Caring for your plants

Planting

When your petunias plugs arrive you can plant them straight into pots or baskets, mixing in some controlled-release fertiliser with a Best Buy compost for containers.

These can be grown in a light, frost-free place until you’re ready to move them outdoors when the danger of frost has passed. They do best in a bright, sunny spot but will tolerate light shade.

Watering 

Petunias are drought-tolerant, but keep them well-watered as they will dry out quickly in pots and baskets.

How to deadhead petunias

To keep your plants looking tidy and to help encourage them to produce more blooms you can remove the faded flowers to the base of their stems.

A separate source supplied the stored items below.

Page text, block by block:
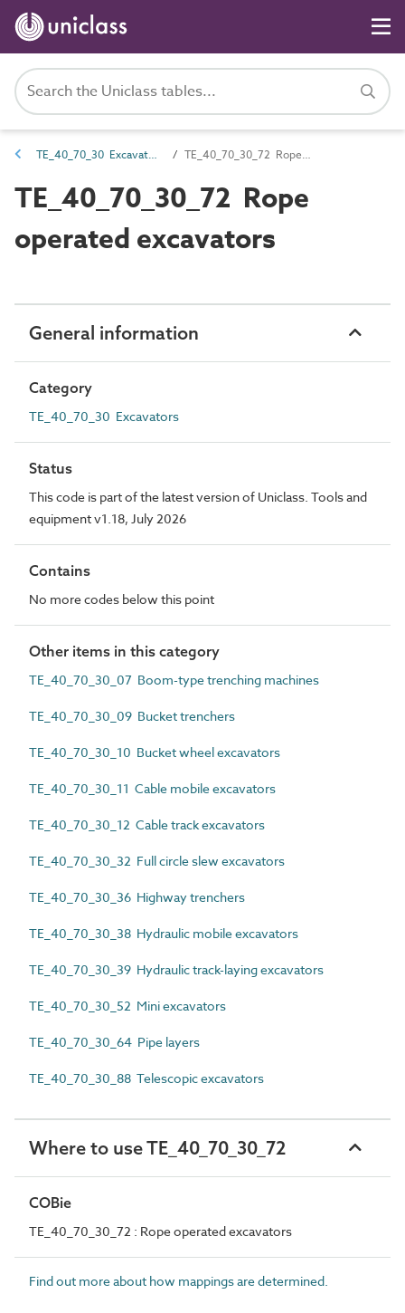
TE_40_70_30 Excavators TE_40_70_30_72 Rope operated excavators
TE_40_70_30_72 Rope
operated excavators
General information
Category
TE_40_70_30 Excavators
Status
This code is part of the latest version of Uniclass. Tools and
equipment v1.18, July 2026
Contains
No more codes below this point
Other items in this category
TE_40_70_30_07 Boom-type trenching machines
TE_40_70_30_09 Bucket trenchers
TE_40_70_30_10 Bucket wheel excavators
TE_40_70_30_11 Cable mobile excavators
TE_40_70_30_12 Cable track excavators
TE_40_70_30_32 Full circle slew excavators
TE_40_70_30_36 Highway trenchers
TE_40_70_30_38 Hydraulic mobile excavators
TE_40_70_30_39 Hydraulic track-laying excavators
TE_40_70_30_52 Mini excavators
TE_40_70_30_64 Pipe layers
TE_40_70_30_88 Telescopic excavators
Where to use TE_40_70_30_72
COBie
TE_40_70_30_72 : Rope operated excavators
Find out more about how mappings are determined.

It's a sticky job though and many modern petunia varieties are 'self cleaning' so it's not vital that you deadhead petunias.

Deadheading petunia

Feeding

Controlled-release feed usually runs out towards the end of summer, so when this happens start giving a liquid feed once a week to keep the display going for longer. 

Common questions

Are petunias perennials?

Petunias are tender perennials so are best thrown away at the end of the summer as they won't survive the UK winter outdoors. Start new plants each spring. Some varieties are available as seed and can be sown indoors early in the year, while others are only available as plug plants from nurseries or garden centres.

Are petunias poisonous to cats or dogs?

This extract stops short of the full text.